WAP for Preschoolers

I had an interesting conversation with my husband a few weeks ago about societal views on female sexuality, morality and children.
In other words, we discussed WAP and whether or not it was appropriate listening material for our 4 year old.

Me, I’m all for it. I have never once censored her music. She listens to rap, she listens to heavy metal, she listens to pop and classical. She loves Five Finger Death Punch, and Blue by Eiffel 65. She does ballet to the Nutcracker Suite and twerks to Britney Spears. She’s got the most well-rounded music taste of any 4 year old I’ve ever met. I’ve always been a big music lover and that’s one thing I really wanted to instil in my kids. And not once have I any issue with G. using inappropriate language.


For real though. She’s been learning that there are things that are appropriate and okay to say at home, and things that are not okay to say at school, and I think that’s a good thing. She’s learning context. She’s learning to read her audience. It’s my job as a parent to teach her these things. It’s not their job as an artist to censor themselves for my children. If I wasn’t prepared to teach her these things, and think that she was capable of learning these things, then I would make different choices. If you parent otherwise, that’s what works for you, and all the power to you. Your family, your choice.


So back to WAP. My hubby decided that it was not appropriate for G. to listen to. I hit him with the “Missy Elliot is okay but this isn’t? So she can listen to Work It, but not this?” “Yeah, but this song is just gross.”
Turns out, the word pussy is gross. What about it makes it gross? The fact that women are owning what they want, what they like, and what they need? It’s okay for countless men to sing about all the things they want us to do to them, what they want to do to us, but we can’t take ownership of that and say what we would like?

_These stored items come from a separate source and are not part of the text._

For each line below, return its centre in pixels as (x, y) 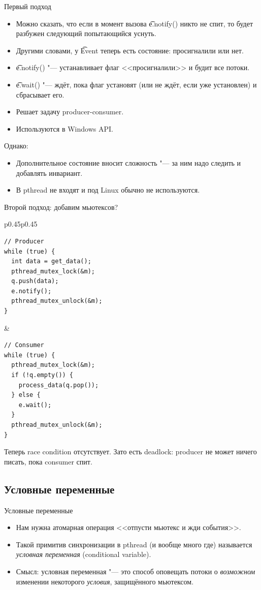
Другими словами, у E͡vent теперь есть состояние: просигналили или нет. (130, 50)
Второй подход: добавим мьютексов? (61, 207)
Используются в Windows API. (64, 128)
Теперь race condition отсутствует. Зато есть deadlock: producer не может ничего (130, 452)
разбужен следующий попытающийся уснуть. (86, 33)
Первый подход (28, 6)
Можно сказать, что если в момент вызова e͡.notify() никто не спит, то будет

I can hear “Slob on my knob” but not “pussy’s wet, come take a dive”?

Bitch Please. For someone who makes fun of “snowflakes”, you’re getting awfully offended.

We’ve been having lots of these conversations lately, especially because we are raising both a boy and girl. The expectations are different, but the outcome is the same. My daughter will learn to protect herself and my son will learn to protect others. My children have and will learn consent at a very early age. G. is allowed to say No, I don’t want hugs right now. Or I don’t feel like having cuddles. I was very firm on that. She has always had the right to say no, and I have always respected that right. I’ve modelled it for them. If I don’t want them climbing on me, or if I’ve had enough of the game we are playing, I say stop. I tell them this isn’t comfortable for me anymore and I end whatever is happening. Doesn’t matter. Stop always means stop. If G. has had enough of L. climbing on her, she has the right to say stop and we will stop him. If L. isn’t laughing anymore when G. is pulling him around or messing around on the couch with him, we tell her “Look at his face, he isn’t having fun anymore. Time to find something new to do.” They are learning to respect the word no, and to use it. I am determined that they will never be scared to use the word no.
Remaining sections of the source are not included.